Records from a dataset
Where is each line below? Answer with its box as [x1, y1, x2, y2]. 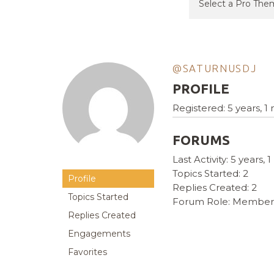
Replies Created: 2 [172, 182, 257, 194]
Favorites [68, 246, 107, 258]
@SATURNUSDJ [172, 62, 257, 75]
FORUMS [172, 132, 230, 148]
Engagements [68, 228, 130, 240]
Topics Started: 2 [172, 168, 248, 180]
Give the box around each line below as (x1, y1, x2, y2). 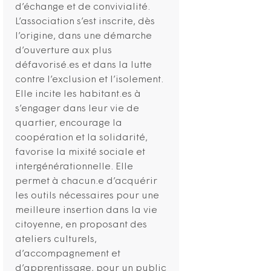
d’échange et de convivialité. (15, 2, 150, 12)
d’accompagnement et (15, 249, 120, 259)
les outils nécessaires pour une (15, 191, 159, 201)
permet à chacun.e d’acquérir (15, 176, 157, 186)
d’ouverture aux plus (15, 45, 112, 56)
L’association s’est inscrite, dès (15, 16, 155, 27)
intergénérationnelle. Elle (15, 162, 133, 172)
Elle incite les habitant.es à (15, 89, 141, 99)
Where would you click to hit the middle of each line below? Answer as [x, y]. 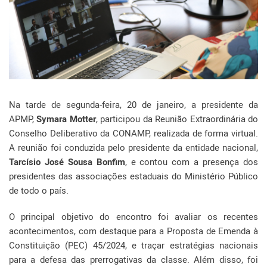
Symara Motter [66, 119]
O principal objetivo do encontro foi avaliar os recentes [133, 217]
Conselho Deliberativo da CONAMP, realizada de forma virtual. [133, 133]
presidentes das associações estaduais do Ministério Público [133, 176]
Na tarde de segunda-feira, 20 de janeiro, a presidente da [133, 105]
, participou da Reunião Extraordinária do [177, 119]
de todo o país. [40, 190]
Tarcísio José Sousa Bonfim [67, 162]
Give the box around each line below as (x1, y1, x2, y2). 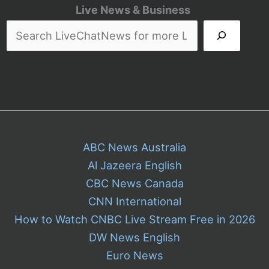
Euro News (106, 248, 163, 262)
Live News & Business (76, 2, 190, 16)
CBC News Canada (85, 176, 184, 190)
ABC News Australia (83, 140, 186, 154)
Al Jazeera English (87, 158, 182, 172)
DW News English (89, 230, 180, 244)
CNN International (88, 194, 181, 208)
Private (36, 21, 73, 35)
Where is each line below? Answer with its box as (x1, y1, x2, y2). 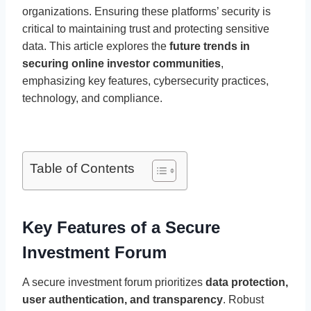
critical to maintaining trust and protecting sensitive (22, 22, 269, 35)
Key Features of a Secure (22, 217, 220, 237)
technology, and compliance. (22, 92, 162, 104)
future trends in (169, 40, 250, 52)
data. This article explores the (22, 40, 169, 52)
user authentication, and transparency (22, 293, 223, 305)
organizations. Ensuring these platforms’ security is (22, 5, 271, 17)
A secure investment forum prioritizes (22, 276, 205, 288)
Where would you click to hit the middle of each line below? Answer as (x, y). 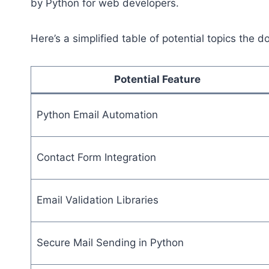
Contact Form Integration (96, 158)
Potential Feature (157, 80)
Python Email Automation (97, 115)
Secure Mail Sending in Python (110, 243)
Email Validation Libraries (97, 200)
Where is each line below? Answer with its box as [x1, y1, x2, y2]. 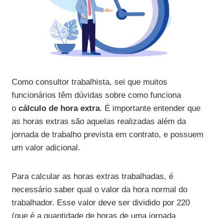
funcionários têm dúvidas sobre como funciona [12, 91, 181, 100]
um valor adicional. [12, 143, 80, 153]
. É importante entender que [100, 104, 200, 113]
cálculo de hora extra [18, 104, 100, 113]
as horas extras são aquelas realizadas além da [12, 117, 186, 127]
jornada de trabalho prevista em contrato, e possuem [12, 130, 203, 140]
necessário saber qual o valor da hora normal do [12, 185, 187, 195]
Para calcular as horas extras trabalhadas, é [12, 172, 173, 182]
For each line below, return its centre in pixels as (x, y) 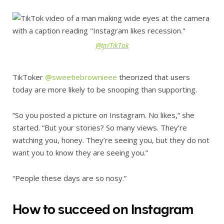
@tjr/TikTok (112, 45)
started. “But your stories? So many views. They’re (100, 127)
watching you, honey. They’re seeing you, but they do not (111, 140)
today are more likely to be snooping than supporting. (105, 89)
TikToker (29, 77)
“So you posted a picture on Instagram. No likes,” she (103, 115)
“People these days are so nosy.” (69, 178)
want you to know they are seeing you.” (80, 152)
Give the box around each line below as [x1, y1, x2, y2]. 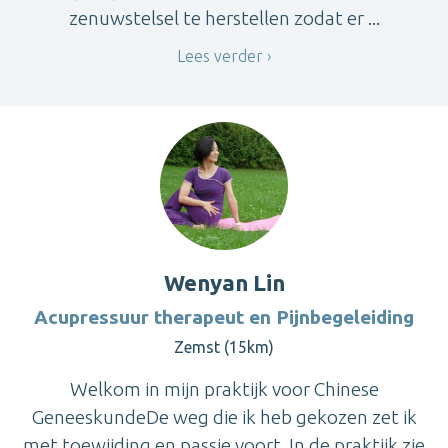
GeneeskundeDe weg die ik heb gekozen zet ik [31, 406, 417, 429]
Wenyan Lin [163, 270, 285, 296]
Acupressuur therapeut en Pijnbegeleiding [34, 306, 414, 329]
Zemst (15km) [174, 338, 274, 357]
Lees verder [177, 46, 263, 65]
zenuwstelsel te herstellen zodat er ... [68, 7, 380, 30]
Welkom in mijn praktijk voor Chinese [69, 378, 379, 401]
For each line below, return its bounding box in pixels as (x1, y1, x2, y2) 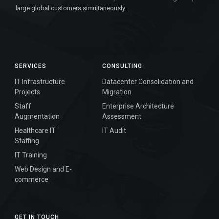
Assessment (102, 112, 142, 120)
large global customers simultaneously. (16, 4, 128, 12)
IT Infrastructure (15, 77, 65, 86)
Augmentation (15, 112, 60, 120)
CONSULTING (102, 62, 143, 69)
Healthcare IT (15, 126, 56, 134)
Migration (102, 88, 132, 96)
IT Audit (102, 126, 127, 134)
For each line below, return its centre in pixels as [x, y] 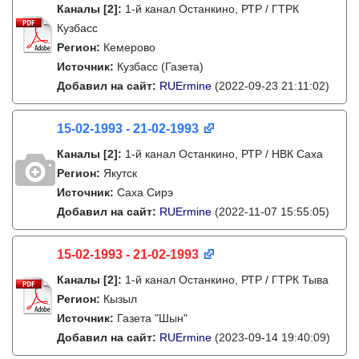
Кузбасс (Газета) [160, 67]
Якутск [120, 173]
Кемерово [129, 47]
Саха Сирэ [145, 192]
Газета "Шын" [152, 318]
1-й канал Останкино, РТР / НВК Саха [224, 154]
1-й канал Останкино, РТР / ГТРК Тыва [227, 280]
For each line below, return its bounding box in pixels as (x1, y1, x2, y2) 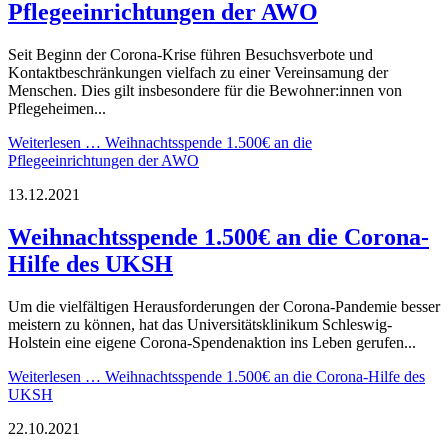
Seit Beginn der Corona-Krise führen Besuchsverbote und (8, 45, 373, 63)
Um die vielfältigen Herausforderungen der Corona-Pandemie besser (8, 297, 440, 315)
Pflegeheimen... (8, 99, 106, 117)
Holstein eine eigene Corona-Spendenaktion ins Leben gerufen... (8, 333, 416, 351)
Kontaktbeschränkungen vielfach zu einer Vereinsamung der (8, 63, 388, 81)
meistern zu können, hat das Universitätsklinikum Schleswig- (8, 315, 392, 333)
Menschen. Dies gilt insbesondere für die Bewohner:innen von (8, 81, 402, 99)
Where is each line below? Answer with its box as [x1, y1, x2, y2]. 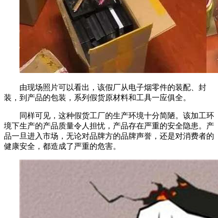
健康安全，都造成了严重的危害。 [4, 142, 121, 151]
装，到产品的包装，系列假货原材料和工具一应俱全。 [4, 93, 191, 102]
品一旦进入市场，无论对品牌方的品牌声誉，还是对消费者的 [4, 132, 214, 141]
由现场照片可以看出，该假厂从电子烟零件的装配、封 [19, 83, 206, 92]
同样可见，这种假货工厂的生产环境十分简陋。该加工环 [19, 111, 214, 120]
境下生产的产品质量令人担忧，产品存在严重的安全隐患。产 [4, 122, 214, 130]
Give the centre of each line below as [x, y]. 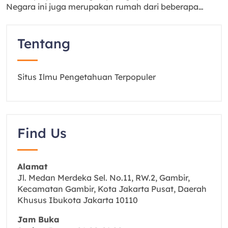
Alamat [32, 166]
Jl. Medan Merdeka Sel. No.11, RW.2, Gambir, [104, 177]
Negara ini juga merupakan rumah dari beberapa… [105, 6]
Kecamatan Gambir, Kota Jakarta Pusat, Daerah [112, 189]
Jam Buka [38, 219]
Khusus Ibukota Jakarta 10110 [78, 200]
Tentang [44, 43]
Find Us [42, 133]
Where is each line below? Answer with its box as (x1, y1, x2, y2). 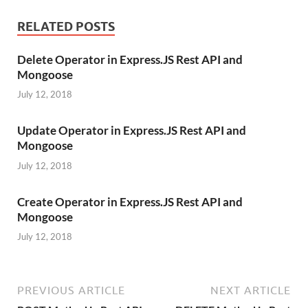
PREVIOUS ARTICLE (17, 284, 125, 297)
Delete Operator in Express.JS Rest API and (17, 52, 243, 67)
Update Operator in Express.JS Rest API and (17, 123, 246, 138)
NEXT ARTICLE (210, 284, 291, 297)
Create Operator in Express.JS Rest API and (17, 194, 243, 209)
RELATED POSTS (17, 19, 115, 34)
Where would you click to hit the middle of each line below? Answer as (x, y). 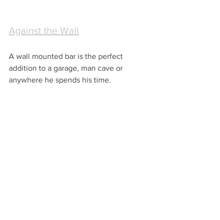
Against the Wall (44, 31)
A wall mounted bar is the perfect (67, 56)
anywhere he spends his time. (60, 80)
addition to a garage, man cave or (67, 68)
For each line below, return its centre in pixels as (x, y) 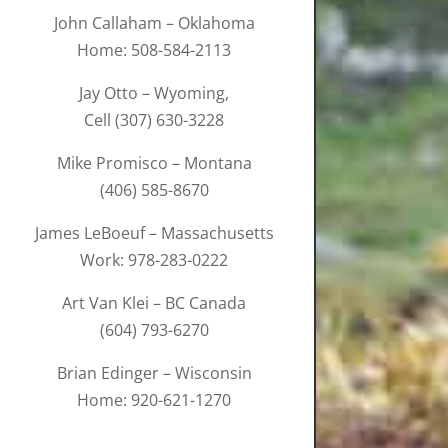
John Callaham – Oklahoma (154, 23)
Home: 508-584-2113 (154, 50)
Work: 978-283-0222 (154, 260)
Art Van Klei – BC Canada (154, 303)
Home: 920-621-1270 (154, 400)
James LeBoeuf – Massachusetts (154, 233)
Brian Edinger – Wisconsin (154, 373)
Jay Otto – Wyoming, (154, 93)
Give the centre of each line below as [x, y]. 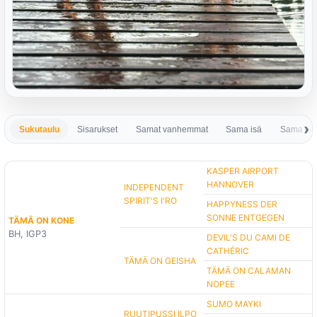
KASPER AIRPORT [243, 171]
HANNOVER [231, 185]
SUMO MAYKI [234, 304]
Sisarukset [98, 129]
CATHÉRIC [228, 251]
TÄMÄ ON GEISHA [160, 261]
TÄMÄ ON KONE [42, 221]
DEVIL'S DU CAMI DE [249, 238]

Your objective
The copy you return must match the records above exactly, minus any images.

Result for this task
Where is each line below? Answer with its box as [x1, y1, x2, y2]. 
Replies Created: 2 [172, 182, 257, 194]
Favorites [68, 246, 107, 258]
@SATURNUSDJ [172, 62, 257, 75]
FORUMS [172, 132, 230, 148]
Engagements [68, 228, 130, 240]
Topics Started: 2 [172, 168, 248, 180]
Give the box around each line below as (x1, y1, x2, y2). 
d’échange et de convivialité. (15, 2, 150, 12)
d’accompagnement et (15, 249, 120, 259)
les outils nécessaires pour une (15, 191, 159, 201)
permet à chacun.e d’acquérir (15, 176, 157, 186)
d’ouverture aux plus (15, 45, 112, 56)
L’association s’est inscrite, dès (15, 16, 155, 27)
intergénérationnelle. Elle (15, 162, 133, 172)
Elle incite les habitant.es à (15, 89, 141, 99)
Where would you click to hit the middle of each line below? Answer as [x, y]. 
Symara Motter [66, 119]
O principal objetivo do encontro foi avaliar os recentes [133, 217]
Conselho Deliberativo da CONAMP, realizada de forma virtual. [133, 133]
presidentes das associações estaduais do Ministério Público [133, 176]
Na tarde de segunda-feira, 20 de janeiro, a presidente da [133, 105]
, participou da Reunião Extraordinária do [177, 119]
de todo o país. [40, 190]
Tarcísio José Sousa Bonfim [67, 162]
Give the box around each line below as (x1, y1, x2, y2). 
Euro News (106, 248, 163, 262)
Live News & Business (76, 2, 190, 16)
CBC News Canada (85, 176, 184, 190)
ABC News Australia (83, 140, 186, 154)
Al Jazeera English (87, 158, 182, 172)
DW News English (89, 230, 180, 244)
CNN International (88, 194, 181, 208)
Private (36, 21, 73, 35)
Where is each line below? Answer with its box as (x1, y1, x2, y2). 
critical to maintaining trust and protecting sensitive (22, 22, 269, 35)
Key Features of a Secure (22, 217, 220, 237)
technology, and compliance. (22, 92, 162, 104)
future trends in (169, 40, 250, 52)
data. This article explores the (22, 40, 169, 52)
user authentication, and transparency (22, 293, 223, 305)
organizations. Ensuring these platforms’ security is (22, 5, 271, 17)
A secure investment forum prioritizes (22, 276, 205, 288)
Where would you click to hit the middle of each line below? Answer as (x, y). 
Contact Form Integration (96, 158)
Potential Feature (157, 80)
Python Email Automation (97, 115)
Secure Mail Sending in Python (110, 243)
Email Validation Libraries (97, 200)
Where is each line below? Answer with its box as [x1, y1, x2, y2]. 
funcionários têm dúvidas sobre como funciona [12, 91, 181, 100]
um valor adicional. [12, 143, 80, 153]
. É importante entender que [100, 104, 200, 113]
cálculo de hora extra [18, 104, 100, 113]
as horas extras são aquelas realizadas além da [12, 117, 186, 127]
jornada de trabalho prevista em contrato, e possuem [12, 130, 203, 140]
necessário saber qual o valor da hora normal do [12, 185, 187, 195]
Para calcular as horas extras trabalhadas, é [12, 172, 173, 182]
For each line below, return its centre in pixels as (x, y) 
@tjr/TikTok (112, 45)
started. “But your stories? So many views. They’re (100, 127)
watching you, honey. They’re seeing you, but they do not (111, 140)
today are more likely to be snooping than supporting. (105, 89)
TikToker (29, 77)
“So you posted a picture on Instagram. No likes,” she (103, 115)
“People these days are so nosy.” (69, 178)
want you to know they are seeing you.” (80, 152)
Give the box around each line below as [x1, y1, x2, y2]. 
GeneeskundeDe weg die ik heb gekozen zet ik [31, 406, 417, 429]
Wenyan Lin [163, 270, 285, 296]
Acupressuur therapeut en Pijnbegeleiding [34, 306, 414, 329]
Zemst (15km) [174, 338, 274, 357]
Lees verder [177, 46, 263, 65]
zenuwstelsel te herstellen zodat er ... [68, 7, 380, 30]
Welkom in mijn praktijk voor Chinese [69, 378, 379, 401]
For each line below, return its bounding box in pixels as (x1, y1, x2, y2) 
Assessment (102, 112, 142, 120)
large global customers simultaneously. (16, 4, 128, 12)
IT Infrastructure (15, 77, 65, 86)
Augmentation (15, 112, 60, 120)
CONSULTING (102, 62, 143, 69)
Healthcare IT (15, 126, 56, 134)
Migration (102, 88, 132, 96)
IT Audit (102, 126, 127, 134)
For each line below, return its centre in pixels as [x, y] 
Кузбасс (Газета) [160, 67]
Якутск [120, 173]
Кемерово [129, 47]
Саха Сирэ [145, 192]
Газета "Шын" [152, 318]
1-й канал Останкино, РТР / НВК Саха [224, 154]
1-й канал Останкино, РТР / ГТРК Тыва [227, 280]
For each line below, return its bounding box in pixels as (x1, y1, x2, y2) 
Seit Beginn der Corona-Krise führen Besuchsverbote und (8, 45, 373, 63)
Um die vielfältigen Herausforderungen der Corona-Pandemie besser (8, 297, 440, 315)
Pflegeheimen... (8, 99, 106, 117)
Holstein eine eigene Corona-Spendenaktion ins Leben gerufen... (8, 333, 416, 351)
Kontaktbeschränkungen vielfach zu einer Vereinsamung der (8, 63, 388, 81)
meistern zu können, hat das Universitätsklinikum Schleswig- (8, 315, 392, 333)
Menschen. Dies gilt insbesondere für die Bewohner:innen von (8, 81, 402, 99)
Where is each line below? Answer with its box as [x1, y1, x2, y2]. 
健康安全，都造成了严重的危害。 [4, 142, 121, 151]
装，到产品的包装，系列假货原材料和工具一应俱全。 [4, 93, 191, 102]
品一旦进入市场，无论对品牌方的品牌声誉，还是对消费者的 [4, 132, 214, 141]
由现场照片可以看出，该假厂从电子烟零件的装配、封 [19, 83, 206, 92]
同样可见，这种假货工厂的生产环境十分简陋。该加工环 [19, 111, 214, 120]
境下生产的产品质量令人担忧，产品存在严重的安全隐患。产 [4, 122, 214, 130]
Give the centre of each line below as [x, y]. 
Alamat [32, 166]
Jl. Medan Merdeka Sel. No.11, RW.2, Gambir, [104, 177]
Negara ini juga merupakan rumah dari beberapa… [105, 6]
Kecamatan Gambir, Kota Jakarta Pusat, Daerah [112, 189]
Jam Buka [38, 219]
Khusus Ibukota Jakarta 10110 [78, 200]
Tentang [44, 43]
Find Us [42, 133]
Where is each line below? Answer with its box as (x1, y1, x2, y2). 
PREVIOUS ARTICLE (17, 284, 125, 297)
Delete Operator in Express.JS Rest API and (17, 52, 243, 67)
Update Operator in Express.JS Rest API and (17, 123, 246, 138)
NEXT ARTICLE (210, 284, 291, 297)
Create Operator in Express.JS Rest API and (17, 194, 243, 209)
RELATED POSTS (17, 19, 115, 34)
Where would you click to hit the middle of each line below? Answer as (x, y). 
Against the Wall (44, 31)
A wall mounted bar is the perfect (67, 56)
anywhere he spends his time. (60, 80)
addition to a garage, man cave or (67, 68)
For each line below, return its centre in pixels as (x, y) 
John Callaham – Oklahoma (154, 23)
Home: 508-584-2113 (154, 50)
Work: 978-283-0222 (154, 260)
Art Van Klei – BC Canada (154, 303)
Home: 920-621-1270 (154, 400)
James LeBoeuf – Massachusetts (154, 233)
Brian Edinger – Wisconsin (154, 373)
Jay Otto – Wyoming, (154, 93)
Give the centre of each line below as [x, y]. 
KASPER AIRPORT [243, 171]
HANNOVER [231, 185]
SUMO MAYKI [234, 304]
Sisarukset [98, 129]
CATHÉRIC [228, 251]
TÄMÄ ON GEISHA [160, 261]
TÄMÄ ON KONE [42, 221]
DEVIL'S DU CAMI DE [249, 238]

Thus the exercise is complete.